__WHAT THE EXERCISE ASKS__
For the data below, transcribe the part that opens with the line containing "aws_ptfe_private_ip [55, 1490]" and closes with the line containing "bit of digging", exactly and with no pictures.

__DATA EXCERPTS__
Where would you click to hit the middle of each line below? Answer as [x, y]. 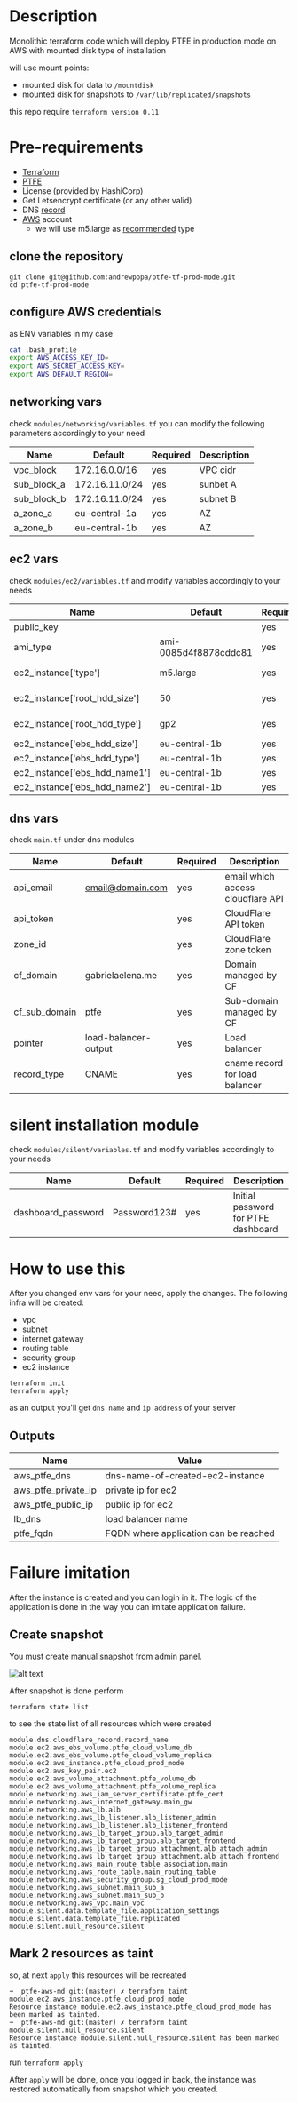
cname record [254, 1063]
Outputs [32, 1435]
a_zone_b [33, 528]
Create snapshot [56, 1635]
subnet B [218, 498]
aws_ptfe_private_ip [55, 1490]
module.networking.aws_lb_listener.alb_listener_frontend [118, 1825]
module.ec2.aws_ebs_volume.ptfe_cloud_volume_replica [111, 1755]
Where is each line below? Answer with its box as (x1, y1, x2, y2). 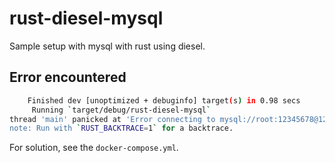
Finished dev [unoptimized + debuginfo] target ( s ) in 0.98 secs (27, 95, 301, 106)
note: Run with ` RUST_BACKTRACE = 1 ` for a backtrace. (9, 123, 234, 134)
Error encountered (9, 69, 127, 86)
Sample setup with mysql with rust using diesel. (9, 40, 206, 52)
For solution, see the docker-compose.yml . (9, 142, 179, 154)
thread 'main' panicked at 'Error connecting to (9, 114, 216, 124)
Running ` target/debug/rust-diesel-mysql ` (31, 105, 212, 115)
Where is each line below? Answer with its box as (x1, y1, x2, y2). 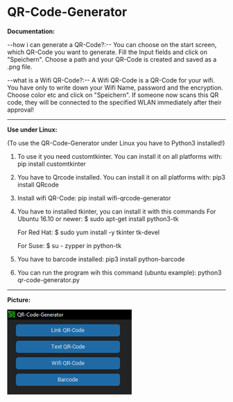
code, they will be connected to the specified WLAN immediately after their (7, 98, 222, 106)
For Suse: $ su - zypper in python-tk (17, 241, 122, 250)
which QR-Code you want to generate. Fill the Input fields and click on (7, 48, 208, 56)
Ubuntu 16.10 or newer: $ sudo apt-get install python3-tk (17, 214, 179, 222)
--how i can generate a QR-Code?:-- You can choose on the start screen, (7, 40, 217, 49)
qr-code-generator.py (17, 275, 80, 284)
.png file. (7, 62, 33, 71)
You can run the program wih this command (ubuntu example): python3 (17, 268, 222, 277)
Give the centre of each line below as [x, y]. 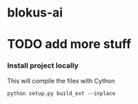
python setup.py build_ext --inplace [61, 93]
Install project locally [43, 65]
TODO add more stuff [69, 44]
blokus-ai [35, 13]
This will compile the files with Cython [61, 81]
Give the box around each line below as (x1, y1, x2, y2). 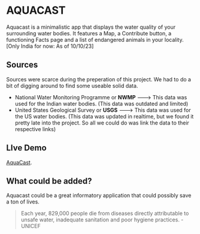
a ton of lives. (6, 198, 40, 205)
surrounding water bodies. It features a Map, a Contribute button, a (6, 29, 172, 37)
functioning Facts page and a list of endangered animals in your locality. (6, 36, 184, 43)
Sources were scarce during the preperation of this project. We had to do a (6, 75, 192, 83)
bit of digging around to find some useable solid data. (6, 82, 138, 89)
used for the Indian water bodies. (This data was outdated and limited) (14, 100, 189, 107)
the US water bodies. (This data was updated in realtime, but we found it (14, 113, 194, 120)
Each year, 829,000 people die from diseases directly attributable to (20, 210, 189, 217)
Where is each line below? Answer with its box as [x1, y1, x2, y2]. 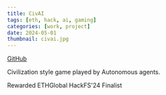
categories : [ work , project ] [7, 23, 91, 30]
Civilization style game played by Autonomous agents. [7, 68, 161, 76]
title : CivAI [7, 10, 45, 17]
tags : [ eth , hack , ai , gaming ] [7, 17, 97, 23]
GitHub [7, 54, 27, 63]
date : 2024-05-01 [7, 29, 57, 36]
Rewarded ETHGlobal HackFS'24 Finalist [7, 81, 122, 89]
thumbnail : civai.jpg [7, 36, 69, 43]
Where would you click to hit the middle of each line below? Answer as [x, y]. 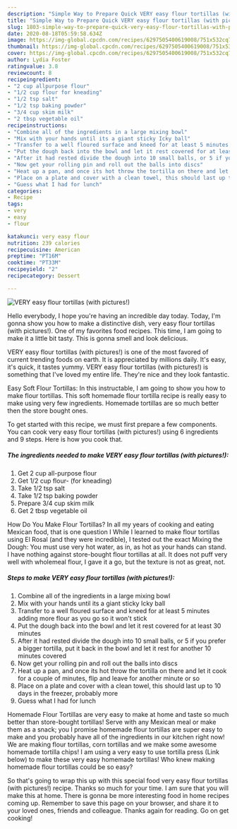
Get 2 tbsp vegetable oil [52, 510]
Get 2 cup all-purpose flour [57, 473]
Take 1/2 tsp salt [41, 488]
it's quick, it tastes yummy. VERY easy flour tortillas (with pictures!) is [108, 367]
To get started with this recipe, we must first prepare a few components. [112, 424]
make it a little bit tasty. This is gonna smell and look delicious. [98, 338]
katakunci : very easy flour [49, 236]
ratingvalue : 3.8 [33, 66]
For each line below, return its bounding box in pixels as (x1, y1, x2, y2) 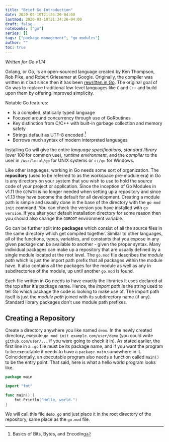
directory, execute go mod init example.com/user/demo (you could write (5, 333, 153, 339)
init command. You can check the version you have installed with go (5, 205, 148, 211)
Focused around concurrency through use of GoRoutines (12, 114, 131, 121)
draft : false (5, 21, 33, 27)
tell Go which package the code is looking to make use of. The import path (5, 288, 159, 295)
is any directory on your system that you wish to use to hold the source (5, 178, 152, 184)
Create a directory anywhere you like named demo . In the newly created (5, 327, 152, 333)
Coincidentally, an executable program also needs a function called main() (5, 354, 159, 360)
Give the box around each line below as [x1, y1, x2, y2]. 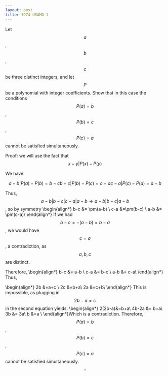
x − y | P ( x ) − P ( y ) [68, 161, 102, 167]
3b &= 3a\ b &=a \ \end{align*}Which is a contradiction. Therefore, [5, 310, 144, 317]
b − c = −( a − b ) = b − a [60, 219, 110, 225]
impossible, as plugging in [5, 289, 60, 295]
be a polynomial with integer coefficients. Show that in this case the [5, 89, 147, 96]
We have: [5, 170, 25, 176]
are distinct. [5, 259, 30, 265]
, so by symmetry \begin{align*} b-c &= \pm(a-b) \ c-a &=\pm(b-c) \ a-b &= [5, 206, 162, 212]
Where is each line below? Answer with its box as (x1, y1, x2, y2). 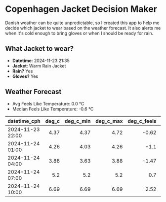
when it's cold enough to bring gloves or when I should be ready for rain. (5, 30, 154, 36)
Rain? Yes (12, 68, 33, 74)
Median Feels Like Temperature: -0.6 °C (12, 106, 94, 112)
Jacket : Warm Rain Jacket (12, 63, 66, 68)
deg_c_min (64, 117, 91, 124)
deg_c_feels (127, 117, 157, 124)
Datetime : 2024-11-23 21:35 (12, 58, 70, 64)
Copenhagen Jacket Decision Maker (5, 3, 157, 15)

__ANSWER TO THE EXERCISE__
aws_ptfe_private_ip [55, 1490]
module.networking.aws_lb_listener.alb_listener_frontend [118, 1825]
module.ec2.aws_ebs_volume.ptfe_cloud_volume_replica [111, 1755]
Where is each line below? Answer with its box as (x1, y1, x2, y2). 
Finished dev [unoptimized + debuginfo] target ( s ) in 0.98 secs (27, 95, 301, 106)
note: Run with ` RUST_BACKTRACE = 1 ` for a backtrace. (9, 123, 234, 134)
Error encountered (9, 69, 127, 86)
Sample setup with mysql with rust using diesel. (9, 40, 206, 52)
For solution, see the docker-compose.yml . (9, 142, 179, 154)
thread 'main' panicked at 'Error connecting to (9, 114, 216, 124)
Running ` target/debug/rust-diesel-mysql ` (31, 105, 212, 115)
Where is each line below? Answer with its box as (x1, y1, x2, y2). 
code, they will be connected to the specified WLAN immediately after their (7, 98, 222, 106)
For Suse: $ su - zypper in python-tk (17, 241, 122, 250)
which QR-Code you want to generate. Fill the Input fields and click on (7, 48, 208, 56)
Ubuntu 16.10 or newer: $ sudo apt-get install python3-tk (17, 214, 179, 222)
--how i can generate a QR-Code?:-- You can choose on the start screen, (7, 40, 217, 49)
qr-code-generator.py (17, 275, 80, 284)
.png file. (7, 62, 33, 71)
You can run the program wih this command (ubuntu example): python3 (17, 268, 222, 277)
Give the centre of each line below as [x, y]. 
python setup.py build_ext --inplace [61, 93]
Install project locally [43, 65]
TODO add more stuff [69, 44]
blokus-ai [35, 13]
This will compile the files with Cython [61, 81]
Give the box around each line below as (x1, y1, x2, y2). 
a ton of lives. (6, 198, 40, 205)
surrounding water bodies. It features a Map, a Contribute button, a (6, 29, 172, 37)
functioning Facts page and a list of endangered animals in your locality. (6, 36, 184, 43)
Sources were scarce during the preperation of this project. We had to do a (6, 75, 192, 83)
bit of digging around to find some useable solid data. (6, 82, 138, 89)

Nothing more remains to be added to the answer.